Kiribati: MSF provides paediatric support

17 Mar 2023

Médecins Sans Frontières/Doctors Without Borders (MSF) is providing paediatric support on Kiribati as the remote Central Pacific nation finds itself without any specialist paediatricians, and one of the highest mortality rates in children under five globally.

Kiribati’s Ministry of Health and Medical Services, approached MSF with an urgent request for temporary paediatric support, after its last remaining paediatrician left the country. The country’s remoteness has proven a barrier for i-Kiribati doctors wanting to access postgraduate training and upgrading to specialised areas such as paediatrics which can only be accessed at great expense offshore.

MSF paediatrician Dr Amor-Robertson has worked in Kiribati with the Ministry of Health and medical services to develop programs to improve the care of mother's and babies. 

The impact of climate change

Dr Joanne Clarke has worked at the national referral hospital, Tungaru Central Hospital, in Kiribati’s capital. She has previously been on assignment for MSF in South Sudan and Afghanistan, and said it was hard to escape the stark connection between the increasing impact of the climate crisis on Kiribati and the declining health of the country’s children.

With the country covering an immense geographical area – mostly ocean – access to healthcare is often difficult. Kiribati has one of the lowest rates of access to primary care making pregnant women and children particularly vulnerable.

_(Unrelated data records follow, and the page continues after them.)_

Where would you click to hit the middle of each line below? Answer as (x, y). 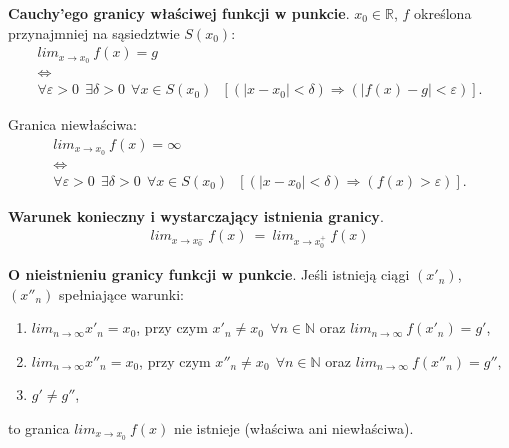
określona (443, 13)
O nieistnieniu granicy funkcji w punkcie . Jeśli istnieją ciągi (209, 274)
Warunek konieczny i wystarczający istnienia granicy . (196, 215)
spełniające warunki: (121, 293)
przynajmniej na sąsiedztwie (94, 32)
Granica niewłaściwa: (72, 124)
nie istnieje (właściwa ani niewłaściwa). (293, 428)
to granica (39, 428)
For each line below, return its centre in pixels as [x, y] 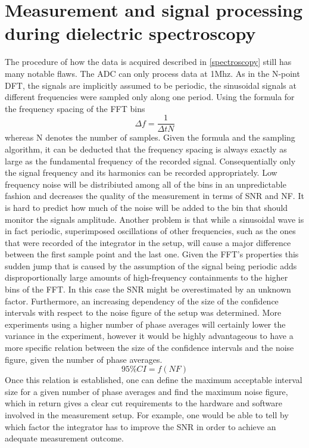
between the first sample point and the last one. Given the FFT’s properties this [152, 254]
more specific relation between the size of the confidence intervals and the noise [149, 348]
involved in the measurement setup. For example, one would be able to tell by [147, 415]
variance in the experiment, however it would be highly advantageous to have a [149, 336]
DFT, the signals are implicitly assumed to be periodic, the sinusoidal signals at [151, 85]
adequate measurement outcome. [64, 438]
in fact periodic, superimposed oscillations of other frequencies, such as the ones [150, 231]
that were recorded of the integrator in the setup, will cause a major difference [148, 242]
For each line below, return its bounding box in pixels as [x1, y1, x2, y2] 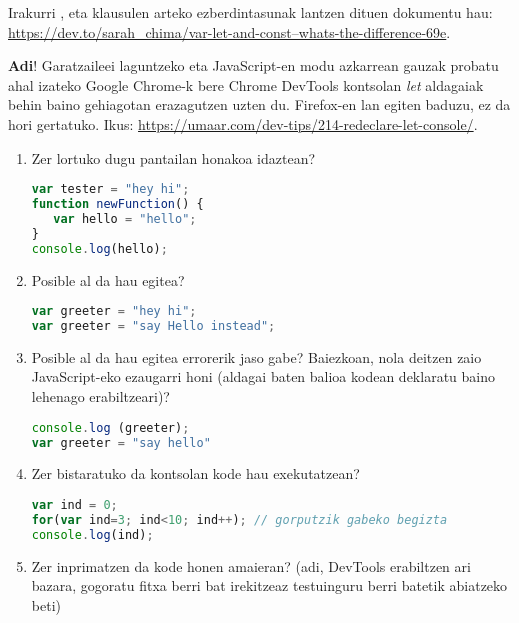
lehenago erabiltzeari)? [31, 386, 170, 407]
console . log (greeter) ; [31, 420, 190, 435]
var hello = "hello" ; [53, 211, 197, 226]
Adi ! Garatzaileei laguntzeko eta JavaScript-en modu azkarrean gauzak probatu [8, 55, 499, 76]
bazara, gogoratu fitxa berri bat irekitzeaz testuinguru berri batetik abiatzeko [31, 575, 508, 596]
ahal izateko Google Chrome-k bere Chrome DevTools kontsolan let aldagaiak [8, 74, 484, 95]
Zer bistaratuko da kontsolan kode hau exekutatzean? [31, 463, 360, 484]
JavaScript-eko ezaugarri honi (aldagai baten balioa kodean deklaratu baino [31, 366, 495, 387]
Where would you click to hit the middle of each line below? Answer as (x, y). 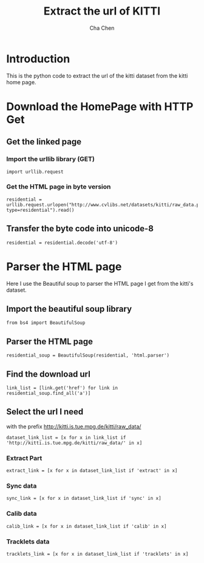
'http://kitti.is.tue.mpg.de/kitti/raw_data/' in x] (74, 443)
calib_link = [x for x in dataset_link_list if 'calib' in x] (87, 526)
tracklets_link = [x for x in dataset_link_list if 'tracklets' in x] (97, 554)
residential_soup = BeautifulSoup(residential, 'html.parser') (88, 356)
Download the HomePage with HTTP (100, 106)
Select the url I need (45, 412)
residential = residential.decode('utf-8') (62, 243)
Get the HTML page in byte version (59, 187)
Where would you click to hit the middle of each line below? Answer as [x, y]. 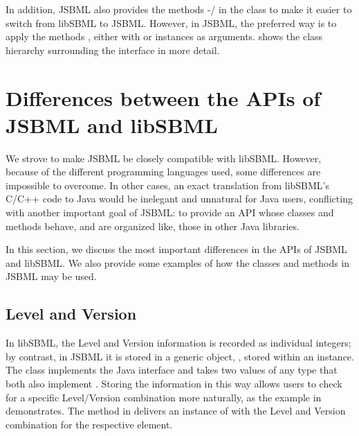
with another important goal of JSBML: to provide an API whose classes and [170, 212]
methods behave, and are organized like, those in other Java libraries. [153, 226]
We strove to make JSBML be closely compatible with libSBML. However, [164, 158]
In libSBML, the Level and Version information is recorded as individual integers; [178, 343]
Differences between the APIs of [163, 97]
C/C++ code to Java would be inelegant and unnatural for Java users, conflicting [179, 199]
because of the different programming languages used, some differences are [163, 172]
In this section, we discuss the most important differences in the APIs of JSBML [176, 249]
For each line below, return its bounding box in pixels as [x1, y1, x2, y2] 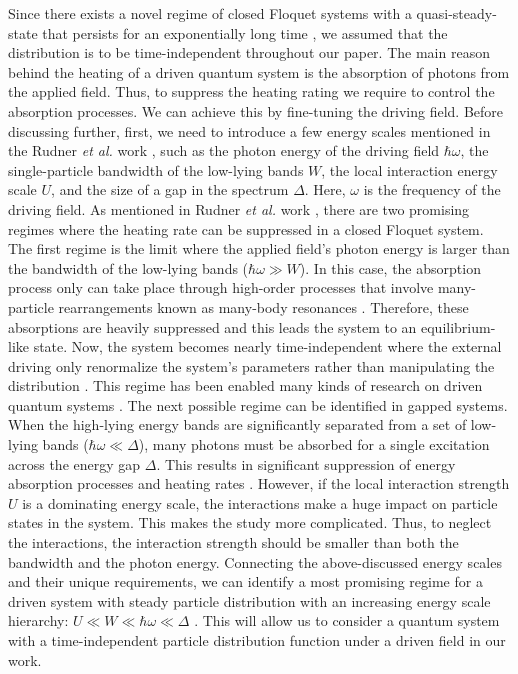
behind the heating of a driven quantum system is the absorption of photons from [8, 61, 510, 82]
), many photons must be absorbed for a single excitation [138, 434, 490, 455]
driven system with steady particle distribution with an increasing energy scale [8, 590, 491, 611]
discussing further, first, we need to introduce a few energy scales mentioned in [8, 120, 491, 141]
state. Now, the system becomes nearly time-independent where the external [33, 336, 502, 357]
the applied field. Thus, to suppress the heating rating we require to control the [8, 81, 495, 102]
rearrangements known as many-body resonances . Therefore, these [58, 296, 469, 317]
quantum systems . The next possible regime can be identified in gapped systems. [8, 394, 508, 415]
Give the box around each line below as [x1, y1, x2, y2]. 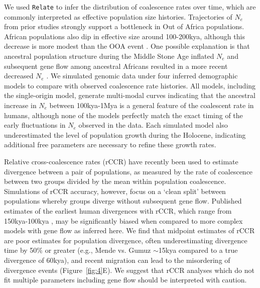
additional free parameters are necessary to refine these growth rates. [4, 139, 216, 150]
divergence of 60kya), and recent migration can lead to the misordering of [4, 254, 230, 265]
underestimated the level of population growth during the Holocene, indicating [4, 129, 246, 140]
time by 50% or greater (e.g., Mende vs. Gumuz [4, 245, 151, 255]
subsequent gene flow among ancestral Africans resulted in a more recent [4, 60, 228, 71]
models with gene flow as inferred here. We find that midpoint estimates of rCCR [4, 225, 255, 236]
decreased [4, 70, 34, 81]
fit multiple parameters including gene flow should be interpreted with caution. [4, 274, 247, 285]

Children with malnutrition are so vulnerable that an episode of diarrhoea is enough to tip them over to the point where they need hospital care.”

Dr Clarke
MSF paediatrician working at the national referral hospital, Tungaru Central Hospital

Dr Clarke explains “the encroachment of the sea on Tarawa means that even in the capital people are living in increasingly overcrowded and unsanitary conditions. The high salination of the water means people can’t grow fresh vegetables or easily access clean water, and in turn the poor diet means there are high rates of diabetes, coexisting with increasing rates of malnutrition, especially in children.”

The low water table in the area and ground level wells, recent heavy rains had led to an outbreak of paediatric diarrhoea that was putting some malnourished children at extreme risk.

msf

Kiriabti paediatric intern Dr Moannara and MSF's Dr Joanne Clarke examine three-week old Faustina admitted with severe pneumonia at Tarawa's Tungaru Central Hospital.  © MSF

MSF’s medical humanitarian assistance in Kiribati was formalised in October 2022. MSF is supporting maternal and neonatal health on the main island of Tarawa, as well as on the remote Southern Gilbert Islands.